Los agentes de IA se congelan cuando las herramientas MCP llaman a APIs externas lentas o que no responden. El agente se bloquea en la llamada a la herramienta, el usuario no ve progreso, y después de 7 segundos muchas implementaciones devuelven un error 424. MCP (Model Context Protocol) les da a los agentes la capacidad de llamar herramientas externas, pero no maneja timeout o reintentos por defecto.

Llamada síncrona a herramienta MCP mostrando agente bloqueado mientras espera API lenta

La solución — Patrón handleId asíncrono: La herramienta devuelve inmediatamente un ID de trabajo. El agente consulta una herramienta separada check_status:

from mcp.server.fastmcp import FastMCP

mcp = FastMCP("timeout-demo")
JOBS = {}

@mcp.tool()
async def start_long_job(task: str) -> str:
    """Devuelve handle inmediatamente — previene timeout."""
    job_id = str(uuid.uuid4())[:8]
    JOBS[job_id] = {"status": "processing", "task": task}
    asyncio.create_task(_process_job(job_id))  # Trabajo en segundo plano
    return f"Trabajo iniciado. Handle: {job_id}. Usa check_job_status para consultar."

@mcp.tool()
async def check_job_status(job_id: str) -> str:
    """Consulta estado del trabajo — devuelve 'processing' o 'completed' con resultado."""
    job = JOBS.get(job_id)
    if not job:
        return f"FAILED: Trabajo '{job_id}' no encontrado"
    return f"{job['status'].upper()}: {job.get('result', 'Todavía procesando...')}"
Escenario Tiempo de respuesta UX
API rápida (1s) 3s total OK
API lenta (15s) 18s bloqueado Agente congelado
API fallida Error 424 después de 7s Agente falla
handleId asíncrono ~4s (inmediato + consulta) Agente responde

Visualización de línea de tiempo mostrando cuatro patrones de respuesta MCP

¿Por qué Strands Agents? El MCPClient se conecta a cualquier servidor MCP. El agente descubre herramientas en tiempo de ejecución vía list_tools_sync(): sin lista de herramientas codificada. Cuando el servidor MCP implementa el patrón asíncrono, el agente consulta automáticamente sin código de orquestación adicional.

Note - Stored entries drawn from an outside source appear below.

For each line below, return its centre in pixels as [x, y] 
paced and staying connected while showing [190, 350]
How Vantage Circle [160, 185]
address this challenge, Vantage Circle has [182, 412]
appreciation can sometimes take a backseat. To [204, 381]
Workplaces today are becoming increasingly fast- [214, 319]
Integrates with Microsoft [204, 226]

Demo completa: 02-mcp-timeout-demo — servidor MCP local con los 4 escenarios y notebook.

¿Por Qué los Agentes de IA Repiten la Misma Llamada a Herramienta?

Los loops de razonamiento en agentes de IA ocurren cuando el agente llama a la misma herramienta repetidamente con parámetros idénticos, sin hacer progreso. La causa raíz es retroalimentación ambigua de la herramienta: respuestas como “puede haber más resultados disponibles” hacen que el agente piense que otra llamada producirá mejores resultados. Las investigaciones muestran que los agentes pueden hacer loops cientos de veces sin entregar una respuesta.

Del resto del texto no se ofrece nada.